Friday, March 23, 2012

MFA or nay?



Just got back from a trip to the local grocery store. The checker who rang me up is in the undergrad creative writing program at SFSU (the local college--same program I got my BA from about five years ago). We had the following conversation:

Me: How's the writing going?
Checker: Well, I've been pretty busy with school stuff, trying to finish up my bachelor's this semester, so I haven't had much time to write.
Me: This is your last semester, huh? Congratulations.
Checker: Well, my last semester as an undergrad. I'm going on to graduate school.
Me: Gonna get an MFA?
Checker: Yeah.
Me: Where you gonna go?
Checker: I'm gonna apply to USF and Mills [both private schools], but I wanna get in to the program at [SF] State, 'cause it's cheaper.
Me: What do you write? Poetry?
Checker: Nah. Fiction... about being Mexican. It's pretty boring, but nobody else is doing it.
Me: Oh. Well, good luck.

I walked out of there shaking my head, and holding my tongue.

The checker is a nice guy, and I wish him nothing but the best. Because of that, and because I've got pretty strong opinions about MFA programs, I had a powerful urge to NOT hold my tongue. But I reasoned that he sounded pretty sure of his decision, and I reasoned that he didn't want a relative stranger pissing on his parade. I mean, I hardly know the guy. If I was a close friend of his, if I knew him outside of our superficial checker-customer relationship, maybe I'd feel more of a right to tell him what I really think.

And what I think, to put it plainly, is that he's thinking like an idiot.

Let's pass over his completely clueless statement that there aren't any people writing about being Mexican (I mean come on! It's such a ridiculous idea that I don't even know how he could come up with it. Do a Google search for 'Mexican American authors' and you get 8,950,000 results in .18 seconds. The top hit is for a Wikipedia page titled 'List of Mexican American writers,' which lists more than 140 names, many of which are the names of bestselling authors. No one writing about being Mexican American? Come on!). Let's just pass over that statement completely, and focus instead on why he's thinking like an idiot for considering an MFA.

Well, shit. Getting into the MFA topic is opening up a pretty big can of worms, too, and plenty of people have already been there and done that. So let me try to boil my thoughts down to a few brief points:

1. MFA Programs are fucking expensive. (My checker friend was considering both USF [estimated cost: $50,000+] and Mills [probably even more expensive than USF], but hoping to get into SFSU [estimated cost: $22,626, and with the way the CSU system is raising tuition costs to offset reduced state support, it'll probably be a lot more than that].)

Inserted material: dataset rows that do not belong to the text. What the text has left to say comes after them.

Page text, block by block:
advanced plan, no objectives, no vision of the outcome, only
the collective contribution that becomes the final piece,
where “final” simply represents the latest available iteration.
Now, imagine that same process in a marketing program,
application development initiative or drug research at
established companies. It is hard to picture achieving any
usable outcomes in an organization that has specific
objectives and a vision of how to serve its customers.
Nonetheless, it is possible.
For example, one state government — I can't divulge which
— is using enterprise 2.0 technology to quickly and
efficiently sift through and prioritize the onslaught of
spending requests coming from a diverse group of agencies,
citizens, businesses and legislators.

2. MFA Programs will not give you a degree that helps you earn any kind of money.
(The money consideration is important mainly because of the cost of the degree itself--you're going to build up a significant debt in the pursuit of that degree. But the principle job an MFA makes you suitable for, as far as I can see, is teaching MFA courses, which doesn't earn any money for any significant number of people. On a side note, this little catch-22 actually leads us toward another idea I have: that the writing school industry is inherently cannibalistic. You want to make a career out of your writing degree, but your writing degree doesn't qualify you for any career other than teaching writing, and so you need to find students who want to take writing classes, and then those students will need to find more students to teach, so they can charge them money, so they can use that money to pay off the debt they incurred while obtaining their degree. It goes on an on, a snake eating it's tail.)

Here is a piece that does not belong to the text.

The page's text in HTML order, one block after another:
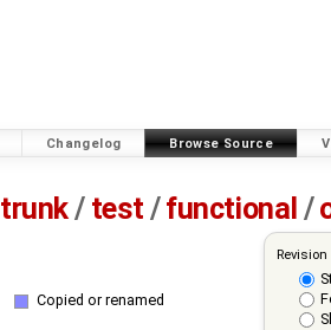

3. MFA Programs don't necessarily help you write, and likely will make it harder. (My checker friend admitted that he's been 'busy with school stuff' recently, so he 'hasn't had much time to write. I had the same experience when I was at school, and the writing I did find time for was rarely the type of writing I wanted to do--I was so busy with class exercises and projects that I hardly ever had time to work on even short projects of my own, let alone longer works. Maybe that changes once you get into the MFA program, but I doubt it.)

4. MFA Programs will stifle your creativity. (My theory about school is this: it depends upon the idea that you don't know what you're doing, that you can't figure it out on your own, and that consequently you need someone to teach you. I mean, if you can figure it out on your own, what do you need school for? And so built into the system, as a self-preserving device, is the prerogative to find fault in your efforts, in order to offer you guidance. This effect is especially sinister when it comes to writing, which is already a quixotic quest.)

I could go on, and probably will in a later blog post, but I'm going to end this one here.